Gilead aims to start trials in 2009 of a new four-drugs-in-one-pill product, combining all its anti-HIV drugs, the company told Bloomberg news service yesterday.

The `Quad` pill will combine tenofovir and emtricitabine (already marketed as a two-drug pill called Truvada) with a new antireretroviral drug now in phase III studies, called elvitegravir. This drug belongs to a new class of antiretroviral drugs called integrase inhibitors, and will be combined with another new drug, called GS9350, which boosts levels of elvitegravir.

Gilead hopes that if pre-licensing studies are successful, elvitegravir could receive a license for use in treatment-experienced patients in 2010.

However Gilead has its eye on the market for patients new to treatment, currently dominated by another of its combination pills Atripla (co-marketed with Bristol-Myers Squibb) which contains tenofovir, emtricitabine and efavirenz (Sustiva).

Efavirenz may be less suitable for African-American patients, said Gilead president John Milligan, because it is metabolised more slowly by people of African descent, leading to a higher risk of central nervous system side-effects.

Although elvitegravirs long-term side-effect profile is unknown, another integrase inhibitor called raltegravir has shown that it is well-tolerated in comparison to efavirenz, and just as effective at suppressing viral load. Raltegravir (Isentress), manufactured by Merck, is likely to receive US approval for first-line use during 2009.

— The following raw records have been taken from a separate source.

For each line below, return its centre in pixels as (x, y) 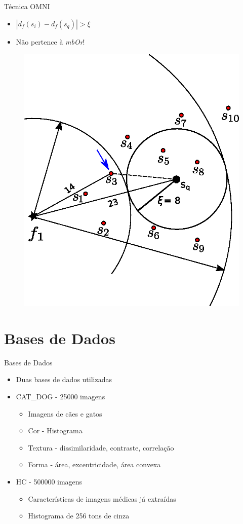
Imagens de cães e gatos (65, 413)
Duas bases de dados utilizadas (64, 379)
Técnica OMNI (27, 6)
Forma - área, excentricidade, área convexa (94, 464)
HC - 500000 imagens (49, 481)
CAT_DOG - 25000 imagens (60, 396)
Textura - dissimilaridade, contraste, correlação (101, 447)
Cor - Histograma (55, 431)
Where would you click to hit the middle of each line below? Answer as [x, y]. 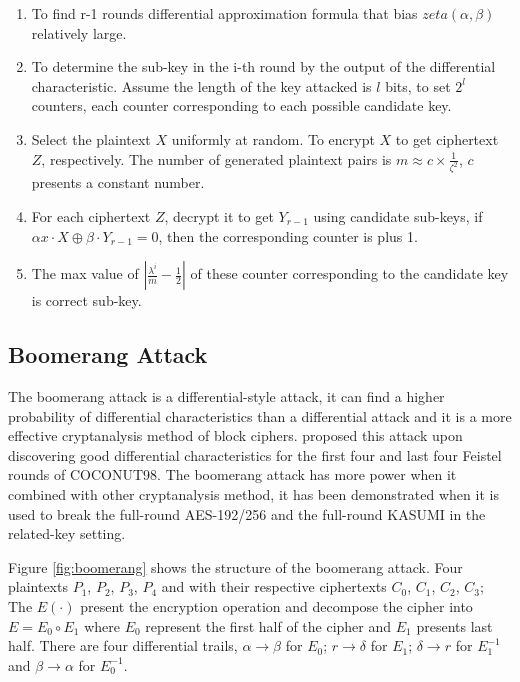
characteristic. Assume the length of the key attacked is [201, 85]
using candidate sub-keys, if [398, 216]
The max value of [85, 273]
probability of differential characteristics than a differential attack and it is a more [260, 415]
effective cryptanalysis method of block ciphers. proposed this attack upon [235, 435]
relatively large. [79, 32]
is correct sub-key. [86, 300]
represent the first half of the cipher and [268, 625]

Gileads hope is that a four-in-one combination pill, taken once a day, could have an edge over raltegravir, which must be dosed twice daily.

Response from Dr. Young

hi Tim and thanks for your post.

The so-called quad pill is indeed in development by Gilead-- it is a combination of the potential new boosting drug (ie, the long awaited replacement for Norvir) with Gilead's new integrase inhibitor and the parts of Truvada.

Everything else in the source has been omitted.